19.15.7 Deskilling and the Preservation of Judgment

A subtler risk, and one particularly relevant for students and early-career practitioners, is the possibility that heavy reliance on agents degrades the analytical skills that allows them to critical evaluate agent output in the first place.

  • You cannot effectively evaluate agent-generated code if you cannot read code.
  • You cannot catch a flawed analysis if you do not understand the method.
  • You cannot assess whether a data pipeline does what it claims if you have never written one.
  • The generate/evaluate pattern depends on a human who is capable of evaluation and that capability is built through practice, not through reviewing agent output.

This is not an argument against using agents. It is an argument for being deliberate about when you use them and what you are still learning to do yourself.

  • The practitioners who will get the most from these systems over time are those who understand what the systems are doing well enough to know when they are wrong.
  • Building that understanding requires doing some things the hard way, at least until you understand them.

The goal of this chapter has been to give you that understanding.

  • You built an agent from scratch not because that is how most practitioners will interact with agents, but because the act of building makes the architecture legible.
  • When you use Claude Code, the OpenAI Agents SDK, or whatever systems succeed them, you are not operating a black box. You know what is in the loop.

19.16 Working Examples: NYC 311 Data Across Three Approaches

The examples in this section use the same dataset, New York City 311 service requests, across the three different agent approaches using four examples.

  • Seeing the same data handled by a cloud API swap on your balanced agent, a Python SDK, and an opinionated agent system makes the architectural differences concrete rather than abstract.

  • The opinionated system approach will demonstrated in two examples: one using Anthropic’s Claude Code in the terminal, and one using Positron Assistant in an IDE.

The dataset comes from NYC Open Data, which runs on the Socrata platform.

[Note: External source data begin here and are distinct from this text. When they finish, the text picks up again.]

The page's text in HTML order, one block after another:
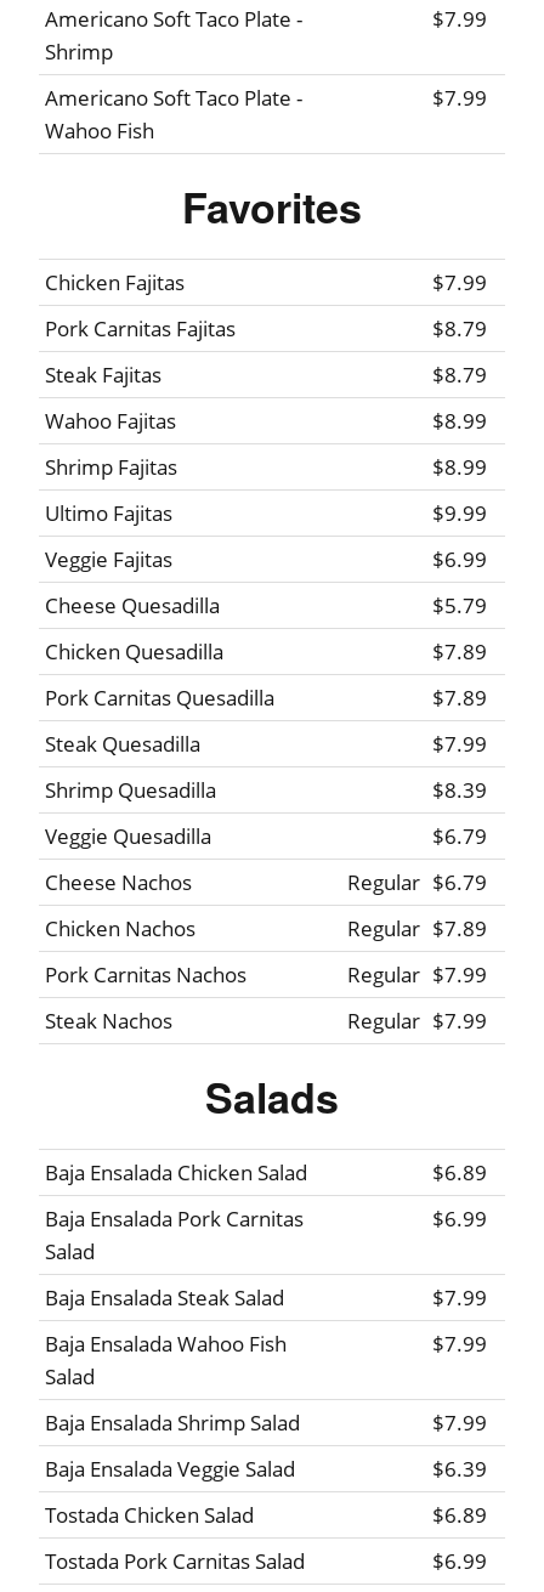
Americano Soft Taco Plate -
Shrimp
$7.99
Americano Soft Taco Plate -
Wahoo Fish
$7.99
Favorites
Chicken Fajitas
$7.99
Pork Carnitas Fajitas
$8.79
Steak Fajitas
$8.79
Wahoo Fajitas
$8.99
Shrimp Fajitas
$8.99
Ultimo Fajitas
$9.99
Veggie Fajitas
$6.99
Cheese Quesadilla
$5.79
Chicken Quesadilla
$7.89
Pork Carnitas Quesadilla
$7.89
Steak Quesadilla
$7.99
Shrimp Quesadilla
$8.39
Veggie Quesadilla
$6.79
Cheese Nachos
Regular $6.79
Chicken Nachos
Regular $7.89
Pork Carnitas Nachos
Regular $7.99
Steak Nachos
Regular $7.99
Salads
Baja Ensalada Chicken Salad
$6.89
Baja Ensalada Pork Carnitas
Salad
$6.99
Baja Ensalada Steak Salad
$7.99
Baja Ensalada Wahoo Fish
Salad
$7.99
Baja Ensalada Shrimp Salad
$7.99
Baja Ensalada Veggie Salad
$6.39
Tostada Chicken Salad
$6.89
Tostada Pork Carnitas Salad
$6.99
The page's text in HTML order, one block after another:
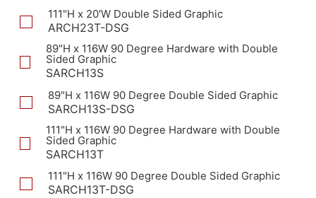
111"H x 20'W Double Sided Graphic
ARCH23T-DSG
89"H x 116W 90 Degree Hardware with Double
Sided Graphic
SARCH13S
89"H x 116W 90 Degree Double Sided Graphic
SARCH13S-DSG
111"H x 116W 90 Degree Hardware with Double
Sided Graphic
SARCH13T
111"H x 116W 90 Degree Double Sided Graphic
SARCH13T-DSG
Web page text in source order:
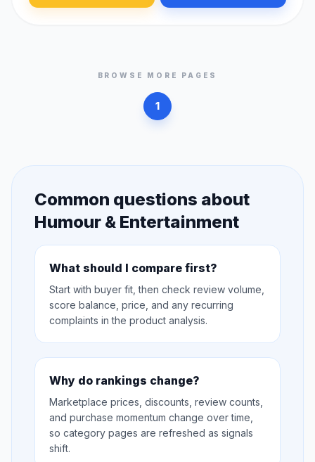
BROWSE MORE PAGES
1
Common questions about
Humour & Entertainment
What should I compare first?
Start with buyer fit, then check review volume,
score balance, price, and any recurring
complaints in the product analysis.
Why do rankings change?
Marketplace prices, discounts, review counts,
and purchase momentum change over time,
so category pages are refreshed as signals
shift.
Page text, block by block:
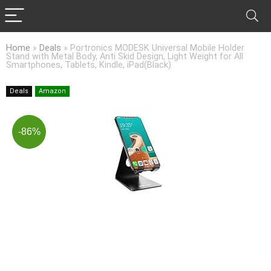
Home » Deals » Portronics MODESK Universal Mobile Holder
Stand with Metal Body, Anti Skid Design, Light Weight for All
Smartphones, Tablets, Kindle, iPad(Black)
Deals Amazon
-86%
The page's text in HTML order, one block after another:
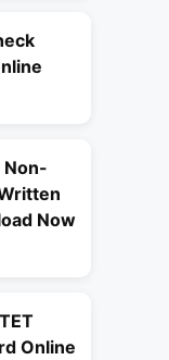
Non-
Now
Online
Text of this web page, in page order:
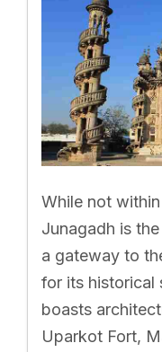
While not
Junagadh is
a gateway to
for its historical
boasts
Uparkot Fort,
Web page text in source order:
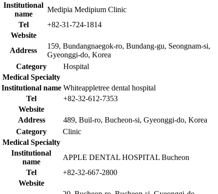
Institutional
name
Medipia Medipium Clinic
Tel
+82-31-724-1814
Website
Address
159, Bundangnaegok-ro, Bundang-gu, Seongnam-si,
Gyeonggi-do, Korea
Category
Hospital
Medical Specialty
Institutional name Whiteappletree dental hospital
Tel
+82-32-612-7353
Website
Address
489, Buil-ro, Bucheon-si, Gyeonggi-do, Korea
Category
Clinic
Medical Specialty
Institutional
name
APPLE DENTAL HOSPITAL Bucheon
Tel
+82-32-667-2800
Website
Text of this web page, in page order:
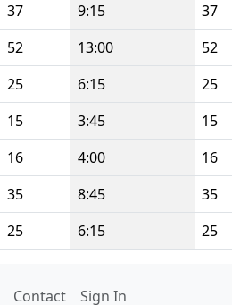
37 9:15 37
52 13:00 52
25 6:15 25
15 3:45 15
16 4:00 16
35 8:45 35
25 6:15 25
Contact Sign In
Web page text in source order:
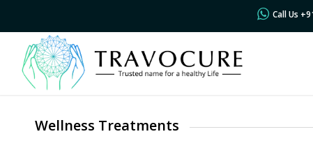
Call Us
Wellness Treatments
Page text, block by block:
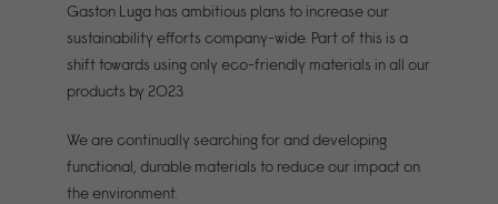
Gaston Luga has ambitious plans to increase our
sustainability efforts company-wide. Part of this is a
shift towards using only eco-friendly materials in all our
products by 2023.
We are continually searching for and developing
functional, durable materials to reduce our impact on
the environment.
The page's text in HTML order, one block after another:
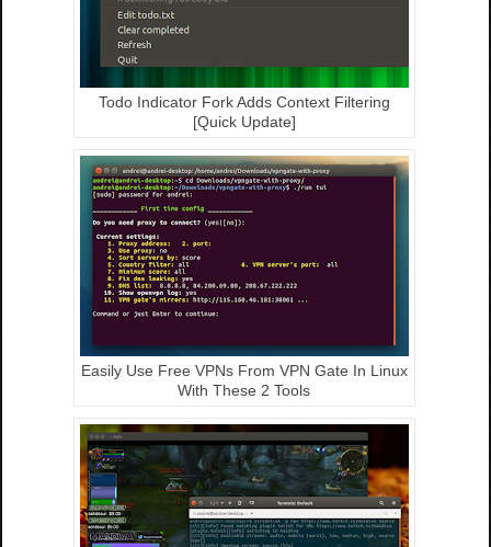
Todo Indicator Fork Adds Context Filtering
[Quick Update]
Easily Use Free VPNs From VPN Gate In Linux
With These 2 Tools
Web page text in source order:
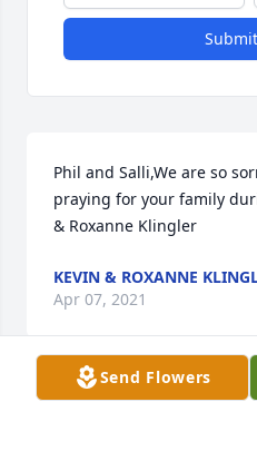
Phil and Salli,We are so
praying for your family
& Roxanne Klingler
KEVIN & ROXANNE
Apr 07, 2021
Send Flowers
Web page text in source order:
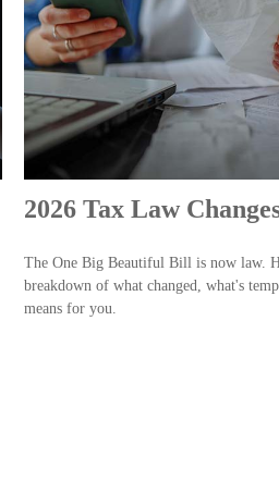
2026 Tax Law
The One Big Beautiful Bill is now law.
breakdown of what changed, what's
means for you.
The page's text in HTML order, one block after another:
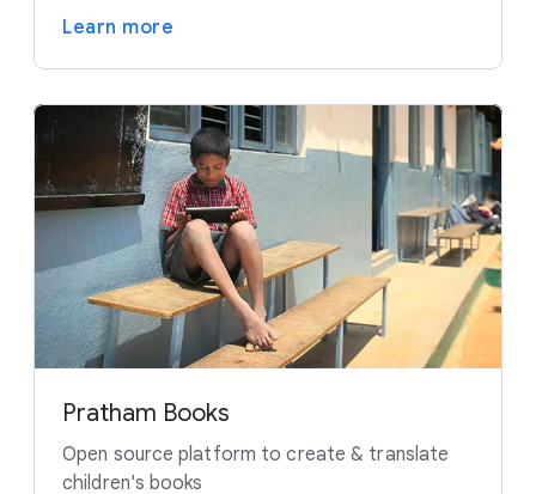
Learn more
Pratham Books
Open source platform to create & translate
children's books
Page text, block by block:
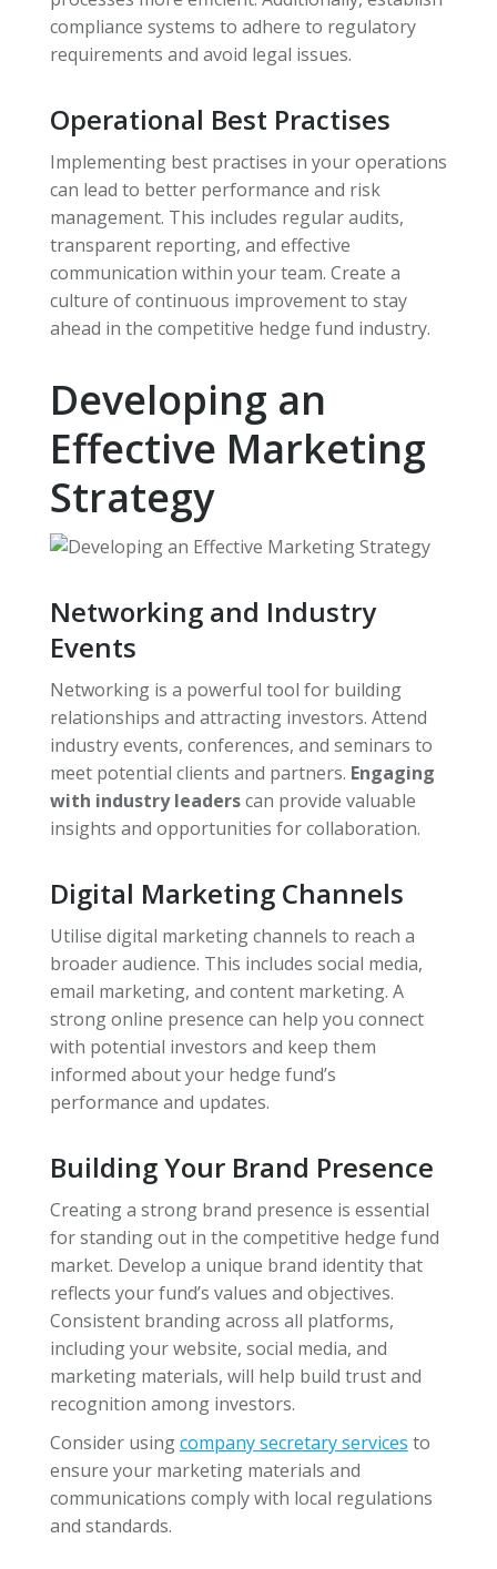
compliance systems to adhere to regulatory
requirements and avoid legal issues.
Operational Best Practises
Implementing best practises in your operations
can lead to better performance and risk
management. This includes regular audits,
transparent reporting, and effective
communication within your team. Create a
culture of continuous improvement to stay
ahead in the competitive hedge fund industry.
Developing an
Effective Marketing
Strategy
Networking and Industry
Events
Networking is a powerful tool for building
relationships and attracting investors. Attend
industry events, conferences, and seminars to
meet potential clients and partners. Engaging
with industry leaderscan provide valuable
insights and opportunities for collaboration.
Digital Marketing Channels
Utilise digital marketing channels to reach a
broader audience. This includes social media,
email marketing, and content marketing. A
strong online presence can help you connect
with potential investors and keep them
informed about your hedge fund’s
performance and updates.
Building Your Brand Presence
Creating a strong brand presence is essential
for standing out in the competitive hedge fund
market. Develop a unique brand identity that
reflects your fund’s values and objectives.
Consistent branding across all platforms,
including your website, social media, and
marketing materials, will help build trust and
recognition among investors.
Consider usingcompany secretary services to
ensure your marketing materials and
communications comply with local regulations
and standards.
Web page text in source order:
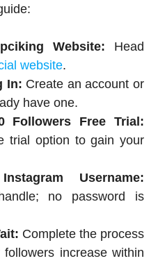
Website: Head
website.
In: Create an account or
have one.
Followers Free Trial:
trial option to gain your
Username:
no password is
Complete the process
increase within
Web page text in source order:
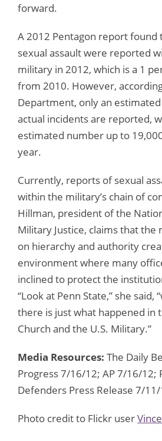
forward.
A 2012 Pentagon report found
sexual assault were reported
military in 2012, which is a 1
from 2010. However,
Department, only an
actual incidents are reported,
estimated number up to
year.
Currently, reports of sexual
within the military’s chain of
Hillman, president of the
Military Justice, claims that the
on hierarchy and authority
environment where many
inclined to protect the
“Look at Penn State,” she said,
there is just what happened in
Church and the U.S. Military.”
Media Resources: The Daily
Progress 7/16/12; AP 7/16/12;
Defenders Press Release 7/
Photo credit to Flickr user
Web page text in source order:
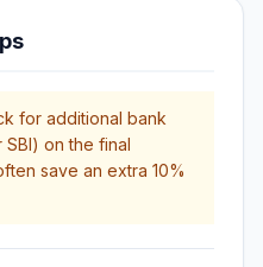
for additional bank
SBI) on the final
save an extra 10%
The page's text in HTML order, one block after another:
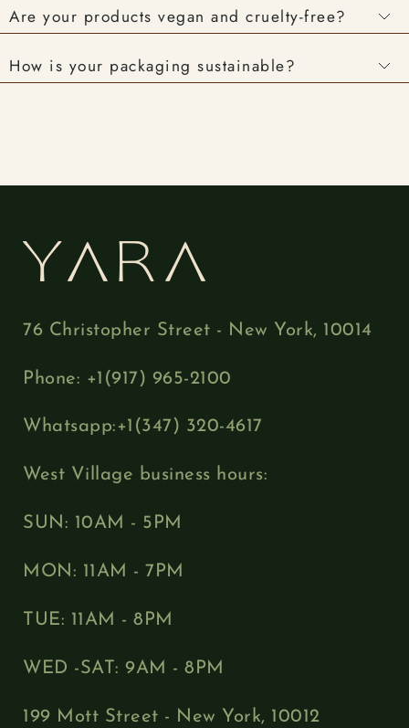
Are your products vegan and cruelty-free?
How is your packaging sustainable?
76 Christopher Street - New York, 10014
Phone: +1(917) 965-2100
Whatsapp:+1(347) 320-4617
West Village business hours:
SUN: 10AM - 5PM
MON: 11AM - 7PM
TUE: 11AM - 8PM
WED -SAT: 9AM - 8PM
199 Mott Street - New York, 10012

19.16.1 The Data: NYC 311 Service Requests

NYC 311 is the city’s non-emergency services hotline.

  • Every complaint, a broken streetlight, a noise disturbance, a landlord failing to provide heat, generates a service request record.
  • The dataset contains millions of records going back to 2010 and is updated daily.
  • For our purposes it is an ideal teaching dataset: it is real, it is large enough to be interesting, it has clear temporal and geographic structure, and it raises analytical questions that have interpretable answers.

The seasonal contrast matters for the analysis.

  • January in New York City should generate a distinctive complaint profile where heating complaints dominate, as landlords are legally required to maintain minimum indoor temperatures and the 311 system is the primary enforcement mechanism.
  • July generates a different profile as noise complaints spike with outdoor gatherings and construction, and street condition complaints increase from heat-related pavement damage.
  • An agent that finds and correctly interprets this pattern is doing real analytical work.

19.16.1.1 Getting a NYC Open Data API Token

The NYC Open Data API can be accessed without authentication for small requests, but an application token removes rate limits and is required for reliable use in any production context.

  • Obtaining one takes two minutes.
  1. Go to https://data.cityofnewyork.us and click Sign In, then Sign Up to create a free account
  2. Once logged in, click your username in the top right and select Developer Settings
  3. Click Create New App Token, give it a name (e.g. nyc311-analysis), and click Save.
  4. Copy the App Token shown — this is the credential you will store with keyring

Store the token immediately after obtaining it:

keyring::key_set(service = "API_KEY_SOCRATA")

You will not need to repeat this step. The token is stored in your OS credential manager and retrieved in code as:

keyring::key_get(service = "API_KEY_SOCRATA")

The NYC Open Data dataset identifier for 311 Service Requests is erm2-nwe9. All three examples below use this identifier.

19.16.1.2 Socrata and the Open Data Ecosystem

Socrata is a data platform widely adopted by government agencies at the federal, state, and local level as the infrastructure behind their open data portals.

  • When you access a government open data portal and see a familiar interface for filtering, downloading, and querying datasets, there is a good chance it is running on Socrata.
  • The platform standardizes how agencies publish and maintain datasets, which has an important practical consequence: the same API interface and the same RSocrata tools you use for NYC 311 data work across hundreds of other government datasets with minimal or no modification.

The scope of Socrata adoption is broad. Among the portals running on the platform:

  • Federal: data.cdc.gov, data.cms.gov, healthdata.gov, data.transportation.gov
  • States: data.ny.gov, data.ca.gov, data.wa.gov, data.illinois.gov, data.texas.gov, data.colorado.gov
  • Cities and counties: NYC Open Data, Chicago Data Portal, data.seattle.gov, data.sfgov.org, data.baltimorecity.gov, data.cityofchicago.org

This means that the skills you develop querying the NYC 311 dataset transfer directly.

  • The same read.socrata() call, the same SoQL $where clause syntax, and the same application token pattern work against any of these portals.
  • The dataset identifier in the URL changes; nothing else does.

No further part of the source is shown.